_What is expected_
The task calls for the lines below from the line with "the airport so passengers can stay connected." to the line with "A clear guide", both ends included, copied exactly, without any pictures.

_Recorded data_
----------------

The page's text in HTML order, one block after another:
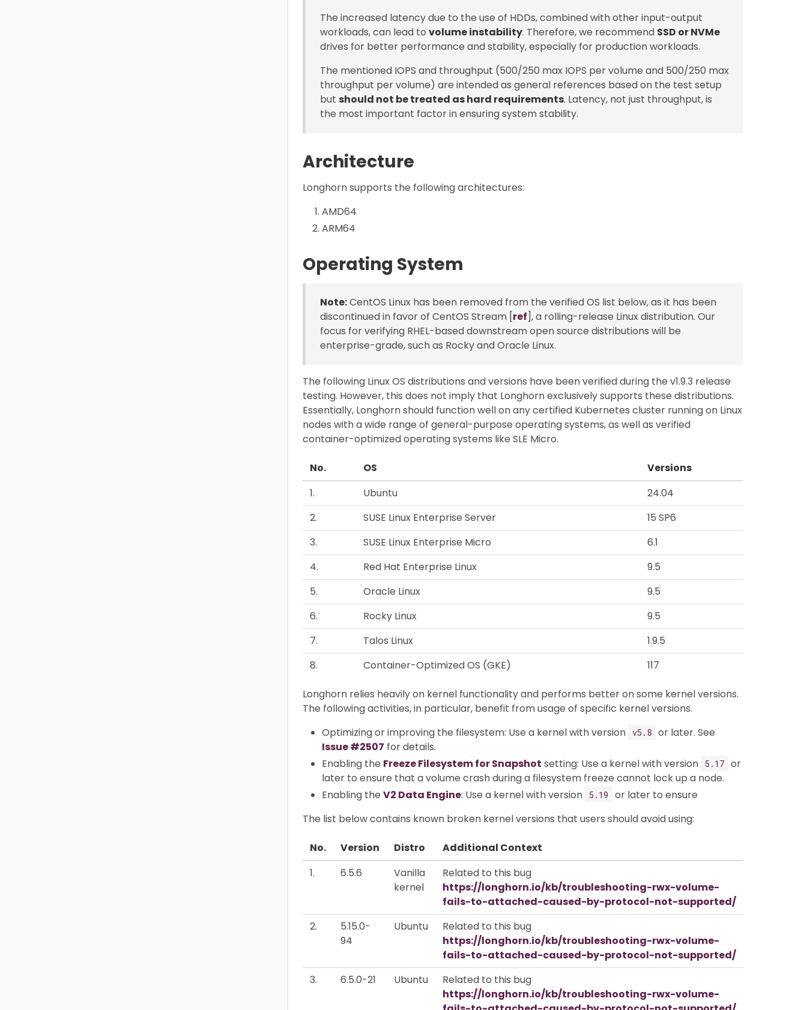
The increased latency due to the use of HDDs, combined with other input-output
workloads, can lead to volume instability. Therefore, we recommend SSD or NVMe
drives for better performance and stability, especially for production workloads.
The mentioned IOPS and throughput (500/250 max IOPS per volume and 500/250 max
throughput per volume) are intended as general references based on the test setup
but should not be treated as hard requirements. Latency, not just throughput, is
the most important factor in ensuring system stability.
Architecture
Longhorn supports the following architectures:
AMD64
ARM64
Operating System
Note:CentOS Linux has been removed from the verified OS list below, as it has been
discontinued in favor of CentOS Stream [ref], a rolling-release Linux distribution. Our
focus for verifying RHEL-based downstream open source distributions will be
enterprise-grade, such as Rocky and Oracle Linux.
The following Linux OS distributions and versions have been verified during the v1.9.3 release
testing. However, this does not imply that Longhorn exclusively supports these distributions.
Essentially, Longhorn should function well on any certified Kubernetes cluster running on Linux
nodes with a wide range of general-purpose operating systems, as well as verified
container-optimized operating systems like SLE Micro.
No. OS
Versions
1.
Ubuntu
24.04
2.
SUSE Linux Enterprise Server
15 SP6
3.
SUSE Linux Enterprise Micro
6.1
4.
Red Hat Enterprise Linux
9.5
5.
Oracle Linux
9.5
6.
Rocky Linux
9.5
7.
Talos Linux
1.9.5
8.
Container-Optimized OS (GKE) 117
Longhorn relies heavily on kernel functionality and performs better on some kernel versions.
The following activities, in particular, benefit from usage of specific kernel versions.
Optimizing or improving the filesystem: Use a kernel with version v5.8 or later. See
Issue #2507 for details.
Enabling the Freeze Filesystem for Snapshot setting: Use a kernel with version 5.17 or
later to ensure that a volume crash during a filesystem freeze cannot lock up a node.
Enabling the V2 Data Engine: Use a kernel with version 5.19
or later to ensure
The list below contains known broken kernel versions that users should avoid using:
No. Version Distro
Additional Context
1.
6.5.6
Vanilla
kernel
Related to this bug
https://longhorn.io/kb/troubleshooting-rwx-volume-
fails-to-attached-caused-by-protocol-not-supported/
2.
5.15.0-
94
Ubuntu
Related to this bug
https://longhorn.io/kb/troubleshooting-rwx-volume-
fails-to-attached-caused-by-protocol-not-supported/
3.
6.5.0-21 Ubuntu
Related to this bug
https://longhorn.io/kb/troubleshooting-rwx-volume-
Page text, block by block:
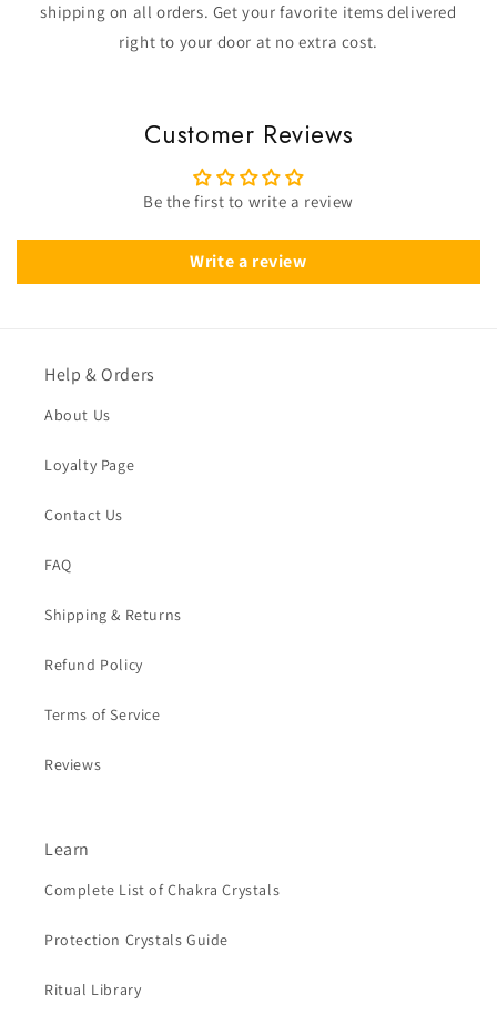
shipping on all orders. Get your favorite items delivered
right to your door at no extra cost.
Customer Reviews
Be the first to write a review
Write a review
Help & Orders
About Us
Loyalty Page
Contact Us
FAQ
Shipping & Returns
Refund Policy
Terms of Service
Reviews
Learn
Complete List of Chakra Crystals
Protection Crystals Guide
Ritual Library
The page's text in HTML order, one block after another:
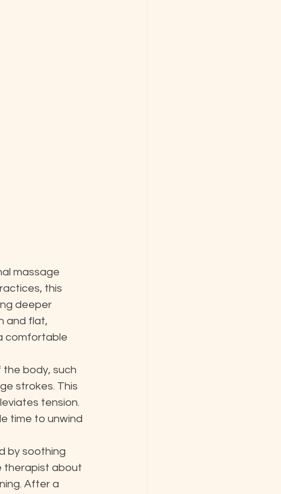
massage
this
deeper
and flat,
comfortable
body, such
strokes. This
tension.
time to unwind
by soothing
therapist about
After a
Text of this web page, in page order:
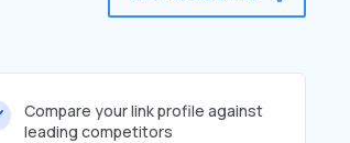
Compare your link profile against
leading competitors
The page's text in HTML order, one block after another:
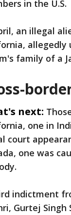
in the U.S.
an illegal
allegedly
family of a
next:
one in
court
one was
indictment
Gurtej
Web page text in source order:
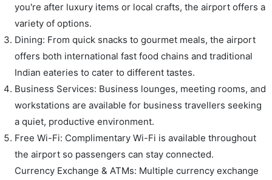
you're after luxury items or local crafts, the airport offers a
variety of options.
Dining: From quick snacks to gourmet meals, the airport
offers both international fast food chains and traditional
Indian eateries to cater to different tastes.
Business Services: Business lounges, meeting rooms, and
workstations are available for business travellers seeking
a quiet, productive environment.
Free Wi-Fi: Complimentary Wi-Fi is available throughout
the airport so passengers can stay connected.
Currency Exchange & ATMs: Multiple currency exchange
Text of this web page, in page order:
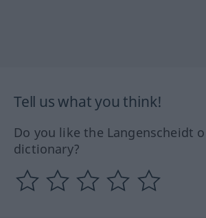
Tell us what you think!
Do you like the Langenscheidt
dictionary?
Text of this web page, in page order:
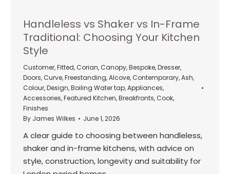
Handleless vs Shaker vs In-Frame
Traditional: Choosing Your Kitchen
Style
Customer,Fitted, Corian, Canopy,Bespoke,Dresser,
Doors, Curve,Freestanding,Alcove, Contemporary,Ash,
Colour,Design,Boiling Water tap,Appliances,
Accessories,Featured Kitchen,Breakfronts, Cook,
Finishes
By James Wilkes June 1, 2026
A clear guide to choosing between handleless,
shaker and in-frame kitchens, with advice on
style, construction, longevity and suitability for
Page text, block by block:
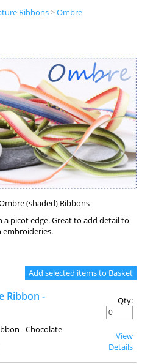
Ribbons>Ombre
(shaded) Ribbons
picot edge. Great to add detail to
Ribbon -
- Chocolate
Qty:
View
Details

----------------

_The answer_
the airport so passengers can stay connected.
Currency Exchange & ATMs: Multiple currency exchange
Text of this web page, in page order:
Tell us what you think!
Do you like the Langenscheidt
dictionary?
Text of this web page, in page order:
Handleless vs Shaker vs In-Frame
Traditional: Choosing Your Kitchen
Style
Customer,Fitted, Corian, Canopy,Bespoke,Dresser,
Doors, Curve,Freestanding,Alcove, Contemporary,Ash,
Colour,Design,Boiling Water tap,Appliances,
Accessories,Featured Kitchen,Breakfronts, Cook,
Finishes
By James Wilkes June 1, 2026
A clear guide to choosing between handleless,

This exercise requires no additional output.